Читая письма выдающихся людей к невестам, испытываешь особое волнение потому, что нам известно то, что было им неведомо, когда они писали.

Нам известно, что будет потом и с ним и с нею.

Нам открыто то, о чем не помышляли люди, писавшие эти письма в высокие минуты, когда силы души сосредоточены на одном чувстве, и перо не отстает от учащенного сердцебиения.

Тимофей Николаевич Грановский в одном из писем к любимой рассказывает: душа его настолько ею полна, что он, уже закончив письмо, не засыпал его песком, а… облил чернилами — перепутал от волнения песочницу с чернильницей. Он писал это любимой женщине через десять лет после того, как она стала его женой. Но невесту он видел в ней до последних дней.

 

Если письма твоего жениха, — писал он ей в одном из самых последних писем после пятнадцати лет совместной жизни, — наводят на тебя уныние, то муж твой их разорвет…

Он их разорвет, — писал ей уже немолодой Грановский, — и напишет другие, более любовные.

 

Что же писал он ей, когда она была действительно его невестой?

 

Я пишу Вам в час ночи, я покинул Вас полчаса назад при выходе с бала маскарада, где я рассчитывал найти столько наслаждения, где я столько страдал! Моя душа полна. Я испытываю потребность в интимной беседе, — писал он ей в воскресенье 6 марта 1841 года.

 

Это письмо, как и последующие, написано Грановским по-французски — в юности Грановский стеснялся о самом интимном писать на родном языке, он будто бы укрывал, упрятывал это в ткань языка чужого…

 

Я хочу отчитаться перед Вами во всех моих поступках, во всех моих мыслях, хороших или дурных, грустных или веселых, достойных Вашего уважения или Вашей жалости. Разве Вы для меня не то же, чем были моя мать, Станкевич — в конце концов, разве Вы не та, кто заменит мне всех, кого я любил, все то, что я еще любил в этом мире? Я их всех нахожу в Вас. Вы чистая, добрая и честная, как они.
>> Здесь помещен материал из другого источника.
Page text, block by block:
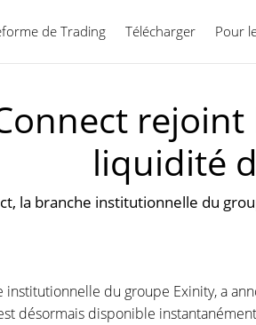
de Trading Télécharger Pour
liquidité
la branche institutionnelle du
institutionnelle du groupe Exinity, a
désormais disponible

Но Вы не знаете того, что Вы есть, и я люблю не Вас, а нечто большее. Почему идея адресовать мои исповеди Вам явилась только сегодня?

Мне грустно, Вы нужны мне. Вы часто приходили ко мне на помощь, когда Ваша помощь была мне нужна, когда жизнь обременяла меня скорбью и докучала соблазнами. Ваш образ всегда вставал между мной и дурными мыслями.

 

 

Они познакомились на балу. Грановский, вернувшись из Германии, тосковал в Москве и вечерами «выезжал», как он сообщал об этом сестрам. Ему было тогда двадцать восемь лет, он читал курс западной истории в Московском университете, страдал от одиночества, не мог забыть утрату двух самых любимых людей — матери и Станкевича…
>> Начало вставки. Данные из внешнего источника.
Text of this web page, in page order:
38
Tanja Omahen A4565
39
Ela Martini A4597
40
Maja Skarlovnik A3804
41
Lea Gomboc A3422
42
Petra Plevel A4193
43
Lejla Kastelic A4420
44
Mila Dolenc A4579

Грановского в Германию послал Московский университет для изучения истории и философии. Там и познакомился Грановский со Станкевичем. И тот открыл ему новый мир — мир философии Гегеля.
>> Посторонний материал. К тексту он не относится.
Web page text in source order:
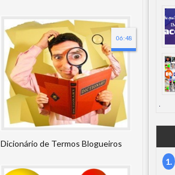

Сегодня мы открываем тома Гегеля с тихим почтением и, углубляясь в них, живем больше умом, чем сердцем. Для поколения Станкевича и Грановского философия Гегеля была грандиозным духовным событием, откровением. Она спасала этих юношей от отчаяния.

Разбуженное — по замечательному выражению Герцена — пушками на Сенатской площади от младенческого сна поколение Станкевича и Грановского (в истории русской общественной мысли людей этих называют «идеалистами 30–40-х годов») увидело вокруг себя мертвую николаевскую Русь, оцепенелое общество. После подавления декабристского восстания жизнь, казалось, остановилась навсегда.

В этих условиях философия Гегеля была для мыслящего юношества чем-то б о льшим, чем любовь к мудрости, она была для них любовью к человечности. Она открывала им жизнь мирового духа как восхождение к истине, как царство разума и вызывала желание углублять в себе самих — частицах этого духа — ум и сердце, чтобы стать совершенными личностями…

В этих мальчиках, говорил потом Герцен, жила мыслящая Россия, ее будущее.

По возвращении из Германии Грановский застал то же оцепенелое общество, ту же нравственную пустоту, он был неприкаянно одинок — Станкевича уже не было в живых, а с Герценом и Огаревым он еще не познакомился — и после утомительного университетского дня тянуло его забыться, он «выезжал» все чаще…

На одном из балов Грановский познакомился с богатой невестой и, может быть, женился бы на ней, если бы она была менее богата. (Нет! Конечно же, не к ней обращено то первое письмо, строки из которого помещены выше.) Девушка нравилась Грановскому, но этот странный человек рассудил: для того чтобы жениться на богатой, надо любить ее гораздо больше.

Он и полюбил по-настоящему через несколько месяцев.

Когда старшая сестра, узнав о его желании жениться, написала ему о том, что и он и невеста его бедны, Грановский ответил: «Я не создан для богатства».

Став официально женихом Лизы Мюльгаузен, Грановский оставляет ее на несколько недель для того, чтобы уладить в Орле окончательно расстроенные его беспечным отцом имущественные дела семьи.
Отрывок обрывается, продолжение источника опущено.